EDIT That's if you are set on using the FFT as an amplitude estimation tool. As pointed out by @OverLordGoldDragon, there are better tools for that.
EDIT: Updated answer with frequency precision and padding explained
Each frequency bin $k$ has center frequency $f_{k_{(\texttt{Hz})}} = kdF_{(\texttt{Hz})}$, with $dF_{(\texttt{Hz})} = f_s/\texttt{Nfft}$ the spectral precision, $\texttt{Nfft}$ the length of the DFT, i.e the length of your input sequence (padded or not), and $f_s$ the sampling frequency.

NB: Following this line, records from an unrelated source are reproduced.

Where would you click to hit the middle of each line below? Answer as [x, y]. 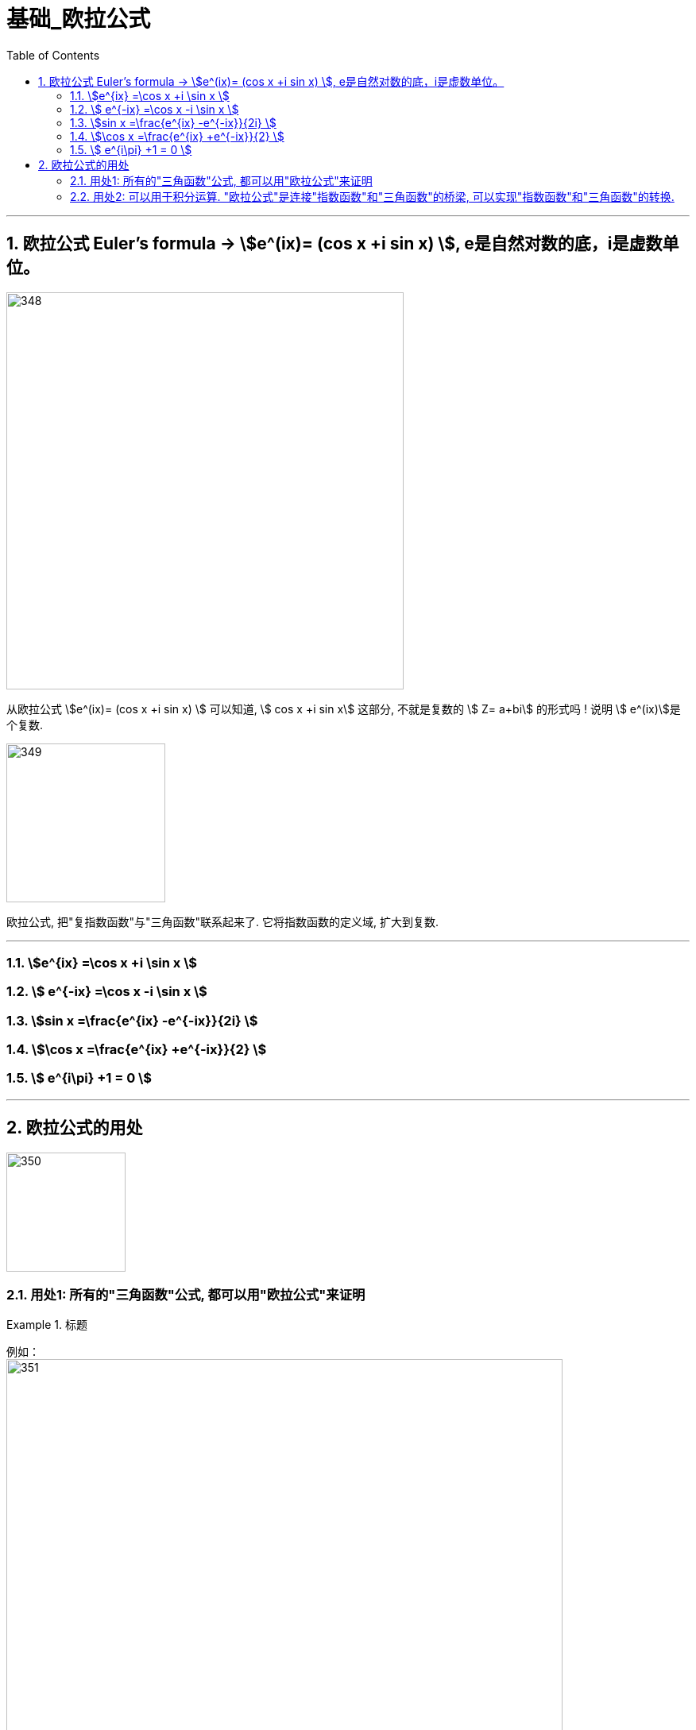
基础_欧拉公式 [79, 19]
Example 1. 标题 [47, 1325]
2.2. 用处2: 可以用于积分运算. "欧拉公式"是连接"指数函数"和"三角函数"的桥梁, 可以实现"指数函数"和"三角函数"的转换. [372, 196]
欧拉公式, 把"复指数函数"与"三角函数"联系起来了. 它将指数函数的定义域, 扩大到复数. [223, 921]
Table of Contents [53, 55]
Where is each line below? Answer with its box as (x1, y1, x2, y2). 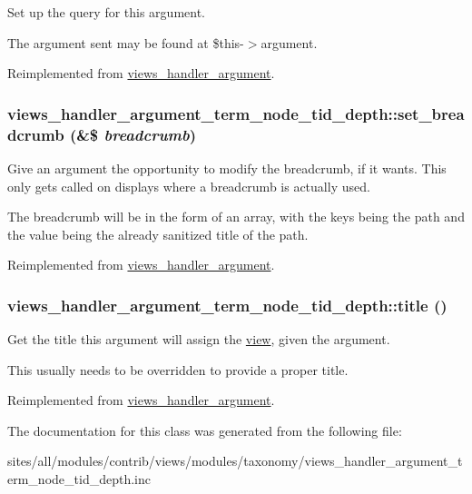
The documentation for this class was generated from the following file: (7, 420, 402, 440)
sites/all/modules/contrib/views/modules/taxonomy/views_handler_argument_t (7, 451, 463, 470)
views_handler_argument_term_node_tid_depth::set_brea (7, 102, 465, 124)
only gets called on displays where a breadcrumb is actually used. (7, 176, 370, 195)
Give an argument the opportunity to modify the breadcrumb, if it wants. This (7, 158, 447, 177)
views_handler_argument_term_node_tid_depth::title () (7, 293, 447, 316)
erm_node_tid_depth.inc (7, 469, 151, 489)
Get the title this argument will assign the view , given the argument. (7, 330, 390, 349)

Here's an example: let $x(t)$ be a $0.5s$ long ($\texttt{Nfft} = 22050$) signal sampled at $44100 \texttt{Hz}$. Its DFT, $X[k]$, has precision $dF = 2 \texttt{Hz}$ with no padding. That means that component at $2000 \texttt{Hz}$ would exactly fall at bin $k = f / dF = f \cdot \texttt{Nfft}/f_s = 2000 \cdot 22050 / 44100 = 1000$
But a component at $2001 \texttt{Hz}$ would fall between bins 1000 and 1001 (because $f/dF = 1000.5$ so the fft output will spread between bins $1000$ and $1001$).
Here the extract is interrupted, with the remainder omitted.